*** Stored data ***
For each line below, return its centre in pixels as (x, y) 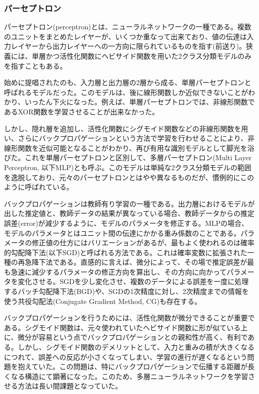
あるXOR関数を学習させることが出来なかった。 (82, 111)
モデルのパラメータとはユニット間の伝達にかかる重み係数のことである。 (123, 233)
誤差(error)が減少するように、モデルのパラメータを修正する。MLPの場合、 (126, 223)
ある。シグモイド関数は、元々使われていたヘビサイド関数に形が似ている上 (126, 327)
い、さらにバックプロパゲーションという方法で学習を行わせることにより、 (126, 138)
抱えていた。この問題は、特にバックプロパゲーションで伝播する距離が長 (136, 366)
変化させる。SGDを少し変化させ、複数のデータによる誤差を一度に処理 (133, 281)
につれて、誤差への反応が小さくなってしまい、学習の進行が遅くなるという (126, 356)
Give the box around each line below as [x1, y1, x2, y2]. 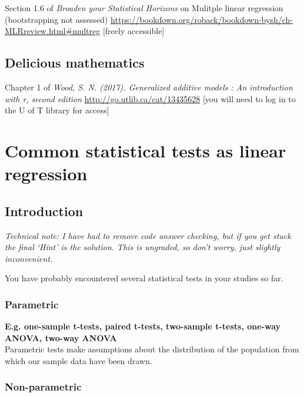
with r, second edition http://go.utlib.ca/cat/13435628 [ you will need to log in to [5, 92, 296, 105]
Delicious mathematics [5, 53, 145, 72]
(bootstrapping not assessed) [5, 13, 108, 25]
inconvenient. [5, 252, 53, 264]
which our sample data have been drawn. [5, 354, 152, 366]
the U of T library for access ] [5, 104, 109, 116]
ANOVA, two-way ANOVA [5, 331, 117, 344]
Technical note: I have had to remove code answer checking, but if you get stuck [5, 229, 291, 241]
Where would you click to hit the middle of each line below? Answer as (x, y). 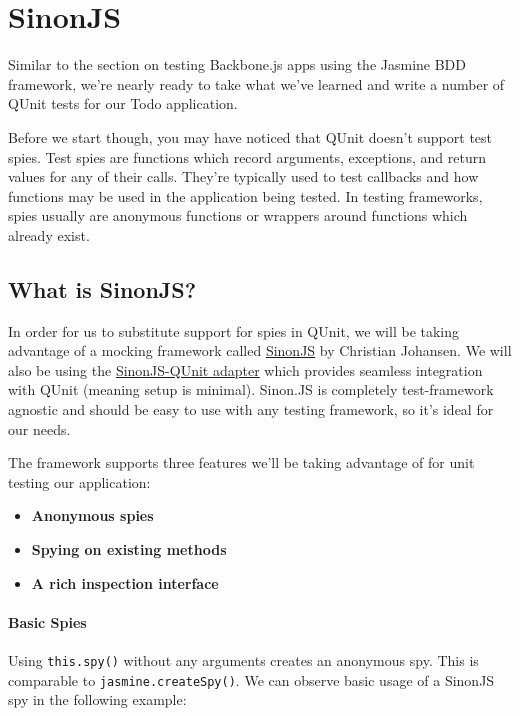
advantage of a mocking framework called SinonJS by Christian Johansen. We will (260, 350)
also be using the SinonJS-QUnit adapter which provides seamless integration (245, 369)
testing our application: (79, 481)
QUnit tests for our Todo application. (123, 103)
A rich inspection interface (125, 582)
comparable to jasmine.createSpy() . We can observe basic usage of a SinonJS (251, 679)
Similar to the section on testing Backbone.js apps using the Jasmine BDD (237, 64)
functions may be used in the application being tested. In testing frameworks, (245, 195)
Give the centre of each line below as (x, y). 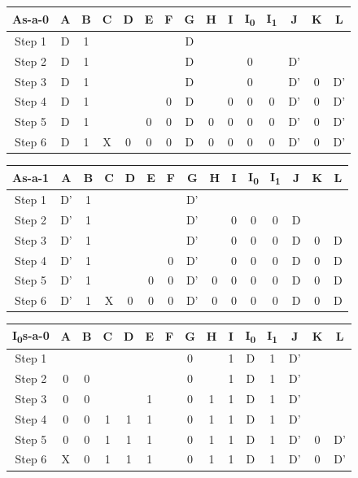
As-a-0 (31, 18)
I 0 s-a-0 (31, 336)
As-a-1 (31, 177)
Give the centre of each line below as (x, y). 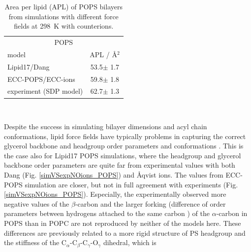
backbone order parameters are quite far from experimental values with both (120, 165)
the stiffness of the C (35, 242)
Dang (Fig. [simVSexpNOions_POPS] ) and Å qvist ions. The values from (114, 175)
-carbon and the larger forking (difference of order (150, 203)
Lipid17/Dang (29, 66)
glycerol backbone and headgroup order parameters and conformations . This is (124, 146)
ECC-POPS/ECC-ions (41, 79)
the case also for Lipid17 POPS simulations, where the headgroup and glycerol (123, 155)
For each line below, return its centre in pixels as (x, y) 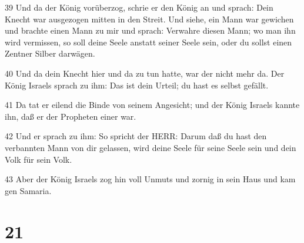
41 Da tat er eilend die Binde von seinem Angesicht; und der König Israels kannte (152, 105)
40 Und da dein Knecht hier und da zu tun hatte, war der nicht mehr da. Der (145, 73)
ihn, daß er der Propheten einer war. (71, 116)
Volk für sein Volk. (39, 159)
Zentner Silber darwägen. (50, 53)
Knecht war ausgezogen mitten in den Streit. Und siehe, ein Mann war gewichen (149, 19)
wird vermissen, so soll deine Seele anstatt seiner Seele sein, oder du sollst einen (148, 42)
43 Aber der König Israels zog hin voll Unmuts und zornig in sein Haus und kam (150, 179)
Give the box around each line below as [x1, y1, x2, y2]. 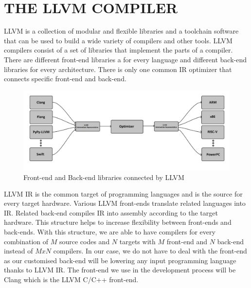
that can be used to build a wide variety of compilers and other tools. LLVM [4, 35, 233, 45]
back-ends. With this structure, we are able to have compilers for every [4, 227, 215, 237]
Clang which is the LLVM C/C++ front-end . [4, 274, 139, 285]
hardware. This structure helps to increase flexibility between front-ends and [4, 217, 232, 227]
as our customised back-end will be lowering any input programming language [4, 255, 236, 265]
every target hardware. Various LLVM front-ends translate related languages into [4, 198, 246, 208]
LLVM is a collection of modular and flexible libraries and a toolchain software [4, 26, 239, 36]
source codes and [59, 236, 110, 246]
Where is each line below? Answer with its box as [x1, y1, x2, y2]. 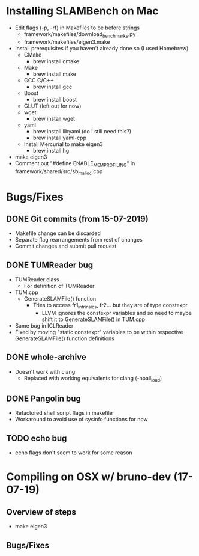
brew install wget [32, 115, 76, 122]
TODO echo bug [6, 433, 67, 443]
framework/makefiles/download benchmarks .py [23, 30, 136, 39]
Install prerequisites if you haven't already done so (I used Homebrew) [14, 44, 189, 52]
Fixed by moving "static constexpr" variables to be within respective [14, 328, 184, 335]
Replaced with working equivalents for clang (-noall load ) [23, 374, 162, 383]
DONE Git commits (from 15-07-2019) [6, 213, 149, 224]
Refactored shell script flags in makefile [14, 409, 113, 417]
*** End of Stored data ***
What is needed is a word-for-word copy of the data, minus its pictures.

For each line below, return its centre in pixels as (x, y) 
あるXOR関数を学習させることが出来なかった。 (82, 111)
モデルのパラメータとはユニット間の伝達にかかる重み係数のことである。 (123, 233)
誤差(error)が減少するように、モデルのパラメータを修正する。MLPの場合、 (126, 223)
ある。シグモイド関数は、元々使われていたヘビサイド関数に形が似ている上 (126, 327)
い、さらにバックプロパゲーションという方法で学習を行わせることにより、 (126, 138)
抱えていた。この問題は、特にバックプロパゲーションで伝播する距離が長 (136, 366)
変化させる。SGDを少し変化させ、複数のデータによる誤差を一度に処理 (133, 281)
につれて、誤差への反応が小さくなってしまい、学習の進行が遅くなるという (126, 356)
Give the box around each line below as [x1, y1, x2, y2]. 
with r, second edition http://go.utlib.ca/cat/13435628 [ you will need to log in to [5, 92, 296, 105]
Delicious mathematics [5, 53, 145, 72]
(bootstrapping not assessed) [5, 13, 108, 25]
inconvenient. [5, 252, 53, 264]
which our sample data have been drawn. [5, 354, 152, 366]
the U of T library for access ] [5, 104, 109, 116]
ANOVA, two-way ANOVA [5, 331, 117, 344]
Technical note: I have had to remove code answer checking, but if you get stuck [5, 229, 291, 241]
Where would you click to hit the middle of each line below? Answer as (x, y). 
advantage of a mocking framework called SinonJS by Christian Johansen. We will (260, 350)
also be using the SinonJS-QUnit adapter which provides seamless integration (245, 369)
testing our application: (79, 481)
QUnit tests for our Todo application. (123, 103)
A rich inspection interface (125, 582)
comparable to jasmine.createSpy() . We can observe basic usage of a SinonJS (251, 679)
Similar to the section on testing Backbone.js apps using the Jasmine BDD (237, 64)
functions may be used in the application being tested. In testing frameworks, (245, 195)
Give the centre of each line below as (x, y). 
As-a-0 (31, 18)
I 0 s-a-0 (31, 336)
As-a-1 (31, 177)
Give the centre of each line below as (x, y). 
backbone order parameters are quite far from experimental values with both (120, 165)
the stiffness of the C (35, 242)
Dang (Fig. [simVSexpNOions_POPS] ) and Å qvist ions. The values from (114, 175)
-carbon and the larger forking (difference of order (150, 203)
Lipid17/Dang (29, 66)
glycerol backbone and headgroup order parameters and conformations . This is (124, 146)
ECC-POPS/ECC-ions (41, 79)
the case also for Lipid17 POPS simulations, where the headgroup and glycerol (123, 155)
For each line below, return its centre in pixels as (x, y) 
41 Da tat er eilend die Binde von seinem Angesicht; und der König Israels kannte (152, 105)
40 Und da dein Knecht hier und da zu tun hatte, war der nicht mehr da. Der (145, 73)
ihn, daß er der Propheten einer war. (71, 116)
Volk für sein Volk. (39, 159)
Zentner Silber darwägen. (50, 53)
Knecht war ausgezogen mitten in den Streit. Und siehe, ein Mann war gewichen (149, 19)
wird vermissen, so soll deine Seele anstatt seiner Seele sein, oder du sollst einen (148, 42)
43 Aber der König Israels zog hin voll Unmuts und zornig in sein Haus und kam (150, 179)
Give the box around each line below as [x1, y1, x2, y2]. 
that can be used to build a wide variety of compilers and other tools. LLVM [4, 35, 233, 45]
back-ends. With this structure, we are able to have compilers for every [4, 227, 215, 237]
Clang which is the LLVM C/C++ front-end . [4, 274, 139, 285]
hardware. This structure helps to increase flexibility between front-ends and [4, 217, 232, 227]
as our customised back-end will be lowering any input programming language [4, 255, 236, 265]
every target hardware. Various LLVM front-ends translate related languages into [4, 198, 246, 208]
LLVM is a collection of modular and flexible libraries and a toolchain software [4, 26, 239, 36]
source codes and [59, 236, 110, 246]
Where is each line below? Answer with its box as [x1, y1, x2, y2]. 
brew install wget [32, 115, 76, 122]
TODO echo bug [6, 433, 67, 443]
framework/makefiles/download benchmarks .py [23, 30, 136, 39]
Install prerequisites if you haven't already done so (I used Homebrew) [14, 44, 189, 52]
Fixed by moving "static constexpr" variables to be within respective [14, 328, 184, 335]
Replaced with working equivalents for clang (-noall load ) [23, 374, 162, 383]
DONE Git commits (from 15-07-2019) [6, 213, 149, 224]
Refactored shell script flags in makefile [14, 409, 113, 417]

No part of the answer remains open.